◆ **Description of the task**: Each record must come back unchanged in your answer, stripped of its images.

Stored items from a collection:
============

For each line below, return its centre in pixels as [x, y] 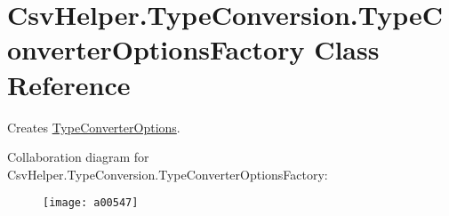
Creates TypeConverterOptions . [94, 127]
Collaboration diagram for [78, 157]
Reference [69, 84]
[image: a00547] [91, 203]
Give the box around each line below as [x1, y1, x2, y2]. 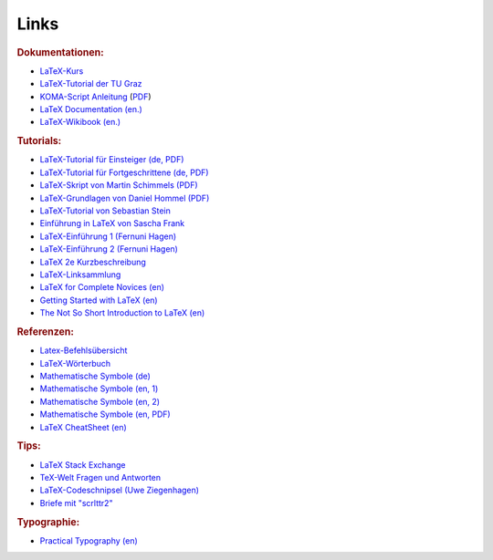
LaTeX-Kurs [39, 65, 84, 77]
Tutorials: [16, 135, 62, 148]
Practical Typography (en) [39, 534, 139, 546]
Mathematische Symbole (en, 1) [39, 383, 159, 394]
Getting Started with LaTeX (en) [39, 295, 159, 306]
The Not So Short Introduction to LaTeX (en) [39, 307, 205, 318]
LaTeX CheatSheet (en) [39, 421, 127, 432]
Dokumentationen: [16, 46, 104, 58]
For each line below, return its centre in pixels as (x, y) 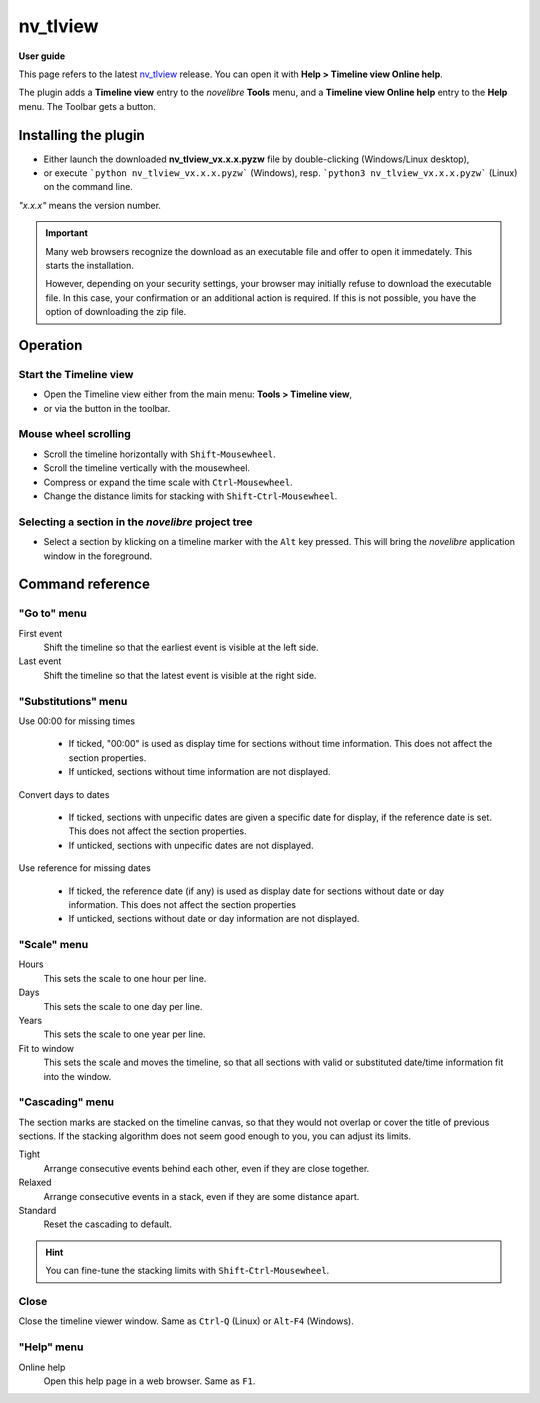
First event (40, 633)
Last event (40, 661)
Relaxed (35, 1182)
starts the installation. (89, 265)
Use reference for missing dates (85, 868)
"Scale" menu (53, 945)
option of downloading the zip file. (116, 312)
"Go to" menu (52, 613)
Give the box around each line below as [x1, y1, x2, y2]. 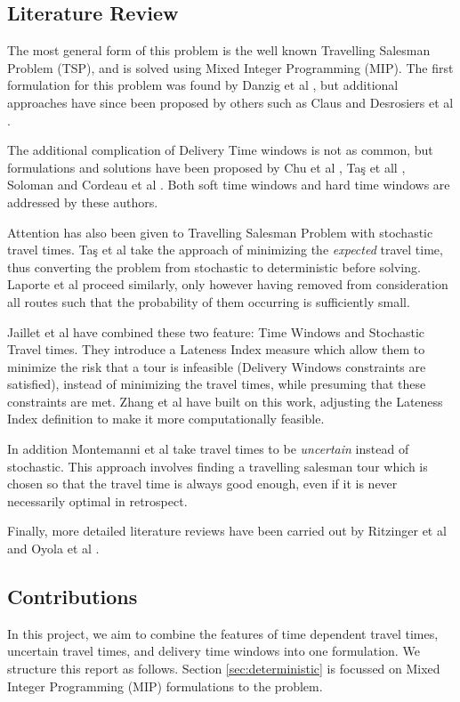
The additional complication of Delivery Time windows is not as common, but [7, 141, 433, 159]
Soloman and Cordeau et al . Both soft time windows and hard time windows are [7, 175, 450, 194]
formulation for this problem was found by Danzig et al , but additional [7, 76, 399, 94]
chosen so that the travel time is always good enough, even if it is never [7, 474, 398, 493]
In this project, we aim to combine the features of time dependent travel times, [7, 624, 439, 642]
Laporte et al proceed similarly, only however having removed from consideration [7, 275, 448, 294]
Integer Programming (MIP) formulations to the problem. [7, 676, 323, 695]
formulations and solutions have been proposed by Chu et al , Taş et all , [7, 157, 406, 176]
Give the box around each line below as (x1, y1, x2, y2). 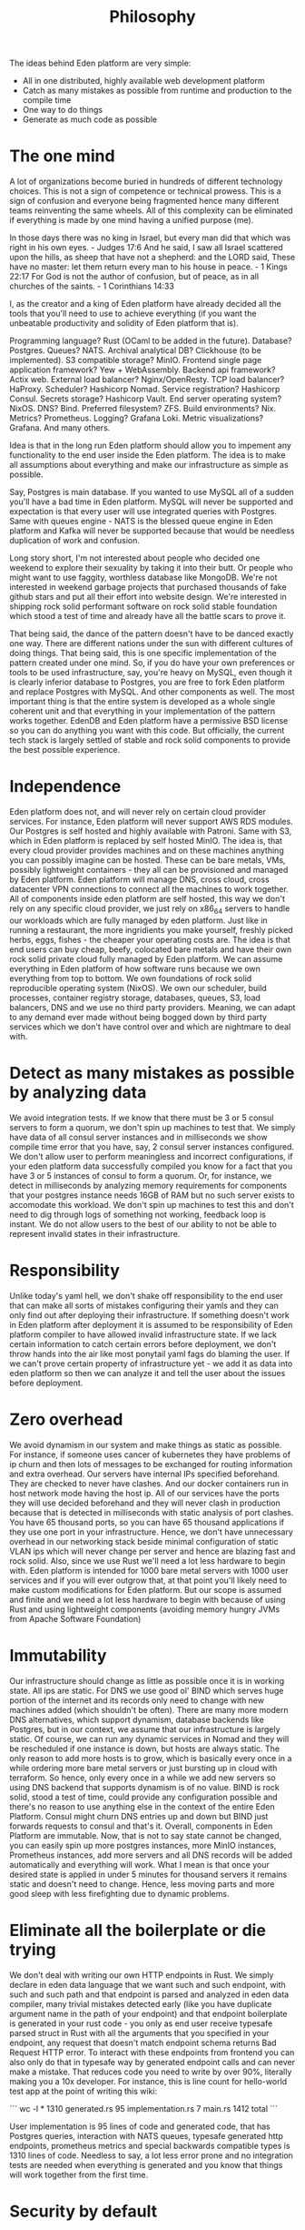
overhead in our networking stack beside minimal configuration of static (9, 1536, 279, 1546)
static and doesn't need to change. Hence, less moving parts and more (9, 1878, 275, 1890)
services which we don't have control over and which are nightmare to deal (9, 1021, 291, 1032)
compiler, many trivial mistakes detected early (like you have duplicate (9, 1998, 272, 2009)
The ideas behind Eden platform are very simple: (9, 57, 192, 69)
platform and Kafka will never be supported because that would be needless (9, 525, 295, 536)
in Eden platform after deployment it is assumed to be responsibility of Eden (9, 1319, 293, 1330)
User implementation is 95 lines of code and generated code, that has (9, 2121, 271, 2132)
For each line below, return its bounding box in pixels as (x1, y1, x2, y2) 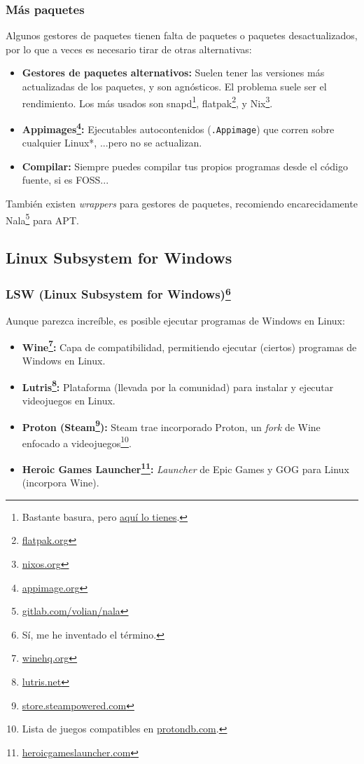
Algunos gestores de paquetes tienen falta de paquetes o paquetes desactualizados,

============

◆ **Task response**:
For each line below, return its centre in pixels as [x, y] 
Creates TypeConverterOptions . [94, 127]
Collaboration diagram for [78, 157]
Reference [69, 84]
[image: a00547] [91, 203]
Give the box around each line below as [x1, y1, x2, y2]. 
LaTeX-Kurs [39, 65, 84, 77]
Tutorials: [16, 135, 62, 148]
Practical Typography (en) [39, 534, 139, 546]
Mathematische Symbole (en, 1) [39, 383, 159, 394]
Getting Started with LaTeX (en) [39, 295, 159, 306]
The Not So Short Introduction to LaTeX (en) [39, 307, 205, 318]
LaTeX CheatSheet (en) [39, 421, 127, 432]
Dokumentationen: [16, 46, 104, 58]
For each line below, return its centre in pixels as (x, y) 
First event (40, 633)
Last event (40, 661)
Relaxed (35, 1182)
starts the installation. (89, 265)
Use reference for missing dates (85, 868)
"Scale" menu (53, 945)
option of downloading the zip file. (116, 312)
"Go to" menu (52, 613)
Give the box around each line below as [x1, y1, x2, y2]. 
The additional complication of Delivery Time windows is not as common, but [7, 141, 433, 159]
Soloman and Cordeau et al . Both soft time windows and hard time windows are [7, 175, 450, 194]
formulation for this problem was found by Danzig et al , but additional [7, 76, 399, 94]
chosen so that the travel time is always good enough, even if it is never [7, 474, 398, 493]
In this project, we aim to combine the features of time dependent travel times, [7, 624, 439, 642]
Laporte et al proceed similarly, only however having removed from consideration [7, 275, 448, 294]
Integer Programming (MIP) formulations to the problem. [7, 676, 323, 695]
formulations and solutions have been proposed by Chu et al , Taş et all , [7, 157, 406, 176]
Give the box around each line below as (x1, y1, x2, y2). 
overhead in our networking stack beside minimal configuration of static (9, 1536, 279, 1546)
static and doesn't need to change. Hence, less moving parts and more (9, 1878, 275, 1890)
services which we don't have control over and which are nightmare to deal (9, 1021, 291, 1032)
compiler, many trivial mistakes detected early (like you have duplicate (9, 1998, 272, 2009)
The ideas behind Eden platform are very simple: (9, 57, 192, 69)
platform and Kafka will never be supported because that would be needless (9, 525, 295, 536)
in Eden platform after deployment it is assumed to be responsibility of Eden (9, 1319, 293, 1330)
User implementation is 95 lines of code and generated code, that has (9, 2121, 271, 2132)
For each line below, return its bounding box in pixels as (x1, y1, x2, y2) 
Algunos gestores de paquetes tienen falta de paquetes o paquetes desactualizados,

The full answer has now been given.